AR and VR technologies allow designers to create the entire demonstration in a virtual environment or superimposed over real life.
For example, OpenAI robots developed by Elon Musk's company trained robots using Vision Network. This technique is effective with swarm robotics too!
Robotics and AR technology in Manufacturing:
The use of robotics and AR technology will have a significant impact on Manufacturing. It allows manufacturers to show their design, building site, or product faster without much hassle.
VR comes as a standard preparation method for people who face physical hazards, such as 3D printing models or simulations that can reduce the need for costly modeling equipment and improve product quality in the workplace.

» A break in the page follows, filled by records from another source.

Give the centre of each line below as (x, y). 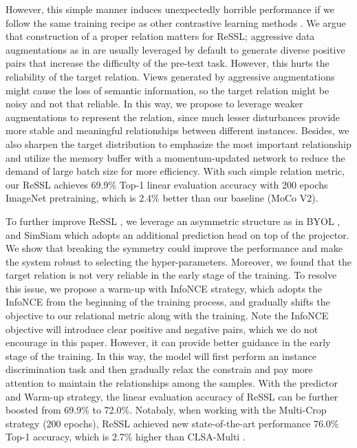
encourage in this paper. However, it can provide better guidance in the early (168, 342)
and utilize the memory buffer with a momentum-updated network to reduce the (175, 157)
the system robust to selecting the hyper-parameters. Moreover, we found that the (179, 261)
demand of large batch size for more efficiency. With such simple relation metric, (175, 171)
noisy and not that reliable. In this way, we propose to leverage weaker (154, 104)
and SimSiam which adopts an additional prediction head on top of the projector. (177, 234)
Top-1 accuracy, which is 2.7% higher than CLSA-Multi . (126, 437)
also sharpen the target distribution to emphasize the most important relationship (178, 143)
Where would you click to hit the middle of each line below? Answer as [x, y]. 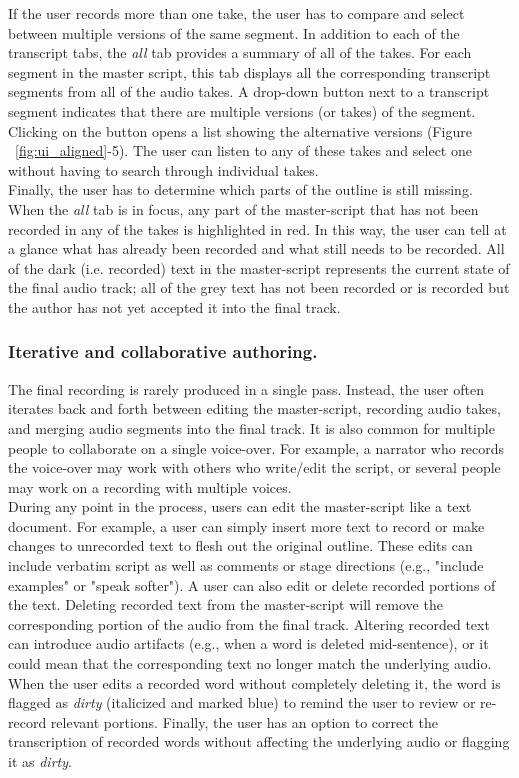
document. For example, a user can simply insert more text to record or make [246, 525]
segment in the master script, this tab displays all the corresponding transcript [249, 71]
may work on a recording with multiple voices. [150, 486]
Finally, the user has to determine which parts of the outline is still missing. [240, 189]
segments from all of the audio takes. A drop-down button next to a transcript [249, 91]
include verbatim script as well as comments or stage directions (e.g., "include [246, 565]
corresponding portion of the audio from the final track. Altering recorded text [249, 623]
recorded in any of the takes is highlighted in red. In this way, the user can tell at [257, 228]
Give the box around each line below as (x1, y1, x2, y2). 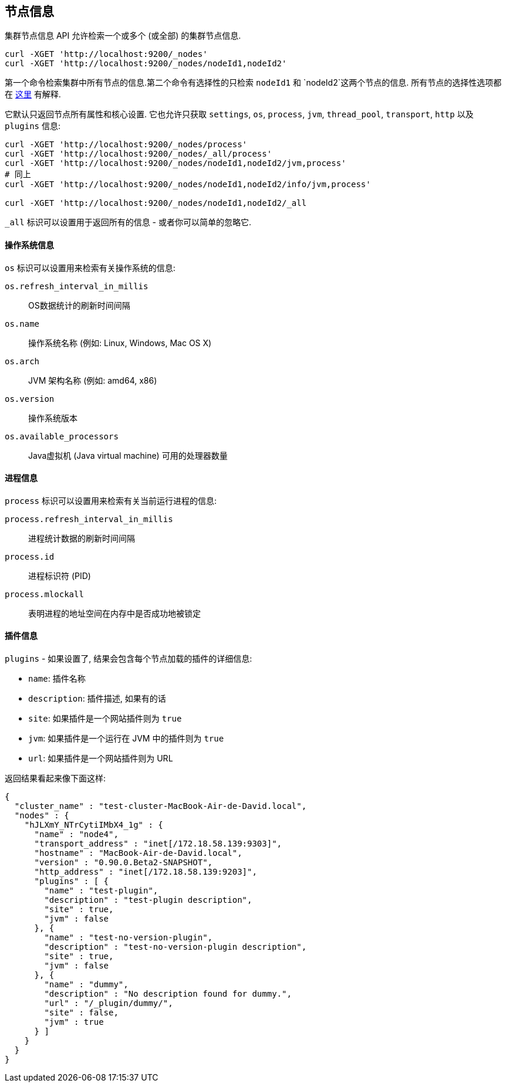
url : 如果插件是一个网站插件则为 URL (28, 753, 173, 764)
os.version (5, 394, 55, 404)
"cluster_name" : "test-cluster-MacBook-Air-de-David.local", (14, 801, 307, 811)
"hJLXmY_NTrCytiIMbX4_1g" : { (24, 820, 163, 830)
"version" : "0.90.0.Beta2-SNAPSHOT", (34, 858, 213, 868)
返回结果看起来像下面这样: (5, 773, 106, 784)
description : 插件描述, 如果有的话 (28, 693, 166, 704)
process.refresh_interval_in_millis (5, 514, 173, 524)
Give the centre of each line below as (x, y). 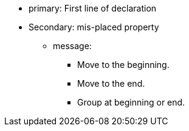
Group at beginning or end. (131, 102)
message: (72, 46)
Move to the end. (111, 83)
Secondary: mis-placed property (94, 27)
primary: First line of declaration (93, 8)
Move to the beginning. (123, 65)

AR & VR models in Urban planning:
With new construction projects becoming more popular, developers need to understand how these elements will impact current urban environments.
So, they can maximize profit over all-time horizons by generating AR (Augmented Reality) and VR-modeled before building anything at all.
Integrating virtual reality and robotics for construction employees can have immense benefits. The idea behind this is to allow humans more creative space while robots take care of repetitive tasks.
In this way, humans can focus more on the implementation of strategies for better outcomes.
Use of virtual reality in military training programs:
The use of virtual reality in military training programs can help soldiers understand how to use military robots and drones.
For this purpose, organizations create a virtual battlefield that allows military officers to test different tactics on an interactive landscape with realistic visuals for each drone's move.
For example, the military trainer can turn his head left or right or move it forward or change the altitude levels on one's drone.
With this approach, soldiers can learn to avoid various obstacles and guide a drone through the battlefield.
Virtual reality also helps them to teach how they might tackle situations on an actual field of battle or attack enemy bases at just about any given moment with their robots in tow!
Robotics & VR work hand-in-hand so that we may develop more advanced training programs for our warriors--both human beings and bots alike.
AR and VR in Crime Department:
AR and VR are changing the way that we think about crime scenes.
Forensic experts can use these technologies to label evidence at a time digitally. For example, AR annotation allows forensic investigators to digitally label proof traces at crime scenes and update, exchange, and transfer lists of evidence.
On the other hand, VR technology maps training goals explicitly and develops & tests a virtual prototype to train agents to adapt to challenging work circumstances.
VR in Teleoperating Robots:
Virtual reality is being used to design teleoperating robots that can eliminate dangerous factory work environments.
This type of robot involves replicating what we do with our hands; they can be controlled remotely and act accordingly with the help of hand controllers and multiple display sensors.
For instance, FS Studio has built VR Teleoperation for Robotics for a major car company. We developed an immersive virtual reality environment for the client's training and remote operation of the robotic system. We even integrated two types of haptic controllers in the process!
We successfully created a Unity 3D environment that would import robots using URDF files. The resulting VR environment had terrific functions.
For example, it could control the robot, display the data and video from the various sensors and cameras, determine path and route navigation, and show all of this in an immersive 3D VR environment.
The future of robotics is here, and it has never been brighter. Thanks to the advancements in new technologies like AR and VR, we will soon see robots that can think for themselves and work with humans as partners.
We've given you a quick overview of these cutting-edge innovations but know there is so much more out there just waiting to be explored!